Saint Paul teaches us to have this mind among ourselves, which is ours in Christ Jesus, who, though He was in the form of God, did not count equality with God a thing to be grasped, but emptied Himself, taking the form of a servant, being born in the likeness of men. And being found in human form, He humbled Himself and became obedient unto death, even death on a cross. This mystery—which is all fact—this mystery we are always to have in mind among ourselves; when Saint Paul exhorts the parish at Corinth to imitate him in being stewards of the mysteries of God, the Apostle exhorts us as well. Our identity together is not through friendship, kinship, shared hobbies, life pursuits or interest in sports teams.
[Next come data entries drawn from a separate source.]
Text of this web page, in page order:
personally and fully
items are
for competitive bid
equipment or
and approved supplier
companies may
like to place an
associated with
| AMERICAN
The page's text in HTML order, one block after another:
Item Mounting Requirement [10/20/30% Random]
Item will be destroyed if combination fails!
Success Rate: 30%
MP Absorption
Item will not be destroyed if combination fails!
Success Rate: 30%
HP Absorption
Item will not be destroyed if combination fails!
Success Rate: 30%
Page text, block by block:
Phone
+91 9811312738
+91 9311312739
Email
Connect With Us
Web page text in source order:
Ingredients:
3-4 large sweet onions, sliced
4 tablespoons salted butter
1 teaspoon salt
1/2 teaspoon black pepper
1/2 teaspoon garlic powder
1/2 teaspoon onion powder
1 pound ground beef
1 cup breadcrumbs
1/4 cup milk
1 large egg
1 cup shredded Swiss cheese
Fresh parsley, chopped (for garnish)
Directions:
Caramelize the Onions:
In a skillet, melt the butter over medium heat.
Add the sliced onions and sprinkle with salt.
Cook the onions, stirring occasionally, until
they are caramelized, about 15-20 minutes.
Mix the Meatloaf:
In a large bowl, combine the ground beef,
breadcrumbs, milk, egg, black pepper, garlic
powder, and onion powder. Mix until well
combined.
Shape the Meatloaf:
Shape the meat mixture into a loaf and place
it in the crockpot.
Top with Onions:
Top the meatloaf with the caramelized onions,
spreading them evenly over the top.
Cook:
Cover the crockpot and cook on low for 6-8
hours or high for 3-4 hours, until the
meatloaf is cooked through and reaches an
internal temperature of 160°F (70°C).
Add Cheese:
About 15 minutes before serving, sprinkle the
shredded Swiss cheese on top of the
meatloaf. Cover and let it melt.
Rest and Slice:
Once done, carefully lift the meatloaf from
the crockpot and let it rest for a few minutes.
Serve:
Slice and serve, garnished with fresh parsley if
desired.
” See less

Our identity together is entirely rooted in this man Who humbled Himself and became obedient unto death, even death on a cross—Who in utter humility reveals transcendent righteousness and our salvation.
Throughout Lent we have prayed the Stations of the Cross at both of our congregations, and many of us in our own homes. At each station Our Lord becomes poorer and poorer, debased and deformed at each station so that by the end, He is unrecognizable. And when Saint Mary Magdalene meets Him at the empty tomb, His unrecognizability is taken yet further: He looks not like Himself but like a gardener; and the two disciples on the road to Emmaus walk the whole way there not recognizing Jesus with them. Our Lord chose for His human likeness to be deformed and removed so that He could be found again after His resurrection—found in many ways, but especially so that He could be found in the poor, the abandoned, the suffering—found in people today who are suffering in loneliness, the worst human disease.
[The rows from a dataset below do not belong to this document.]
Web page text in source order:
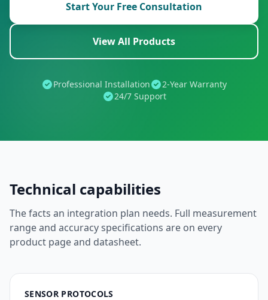
Start Your Free Consultation
View All Products
Professional Installation
2-Year Warranty
24/7 Support
Technical capabilities
The facts an integration plan needs. Full measurement
range and accuracy specifications are on every
product page and datasheet.
SENSOR PROTOCOLS
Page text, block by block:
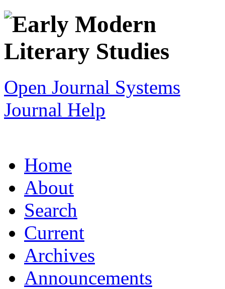
Open Journal Systems
Journal Help
Home
About
Search
Current
Archives
Announcements
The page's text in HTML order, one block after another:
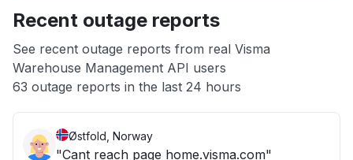
App not loading
Other
Recent outage reports
See recent outage reports from real Visma
Warehouse Management API users
63 outage reports in the last 24 hours
Østfold, Norway
"Cant reach page home.visma.com"
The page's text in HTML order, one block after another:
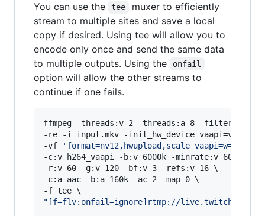
You can use the
tee
muxer to efficiently
stream to multiple sites and save a local
copy if desired. Using tee will allow you to
encode only once and send the same data
to multiple outputs. Using the
onfail
option will allow the other streams to
continue if one fails.
ffmpeg -threads:v 2 -threads:a 8 -
-re -i input.mkv -init_hw_device vaapi=va:/
-vf
'
-c:v h264_vaapi -b:v 6000k -minrate:v 6000k -
-r:v 60 -g:v 120 -bf:v 3 -refs:v 16 \
-c:a aac -b:a 160k -ac 2 -map 0 \
" [f=flv:onfail=ignore]rtmp://live.twitch.tv/app/
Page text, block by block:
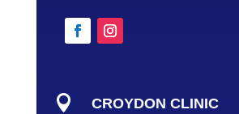
 CROYDON CLINIC
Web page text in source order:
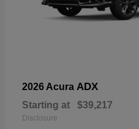
2026 Acura ADX
Starting at $39,217
Disclosure
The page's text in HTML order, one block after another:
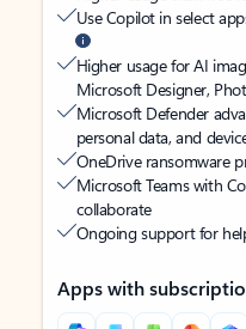
Use Copilot in select
Higher usage for AI
Microsoft Designer,
Microsoft Defender
personal data, and
OneDrive ransomware
Microsoft Teams with
collaborate
Ongoing support for
Apps with

We made our Stations of the Cross, the fourteen of them around our church, not so that when we reach the fourteenth we would stop, but so that we would continue to make our stations of the cross in our lives. There are men and women and children in our county who today are suffering, and in their suffering, Jesus lives His passion. Each lonely person is a Station of the Cross, are we there? And people when they fall, because they stumble in their troubles, that is a station of the Cross—are we there, to help them pick up their cross as Simon of Cyrene was there? And the lonely people we see in our neighborhood—will we be the those who look and do not see? Let us look and see.
And as we make our Stations of the Cross, as Jesus taught His disciples they are to do—to love the least of His brethren—let us always have the joy we share at Jesus entering into Jerusalem—hosanna in the highest. All glory, laud and honor—this is our joy, for the joy that empowers of loving of the lonely is Jesus, and all we do, we do for Him. Because He did everything for us.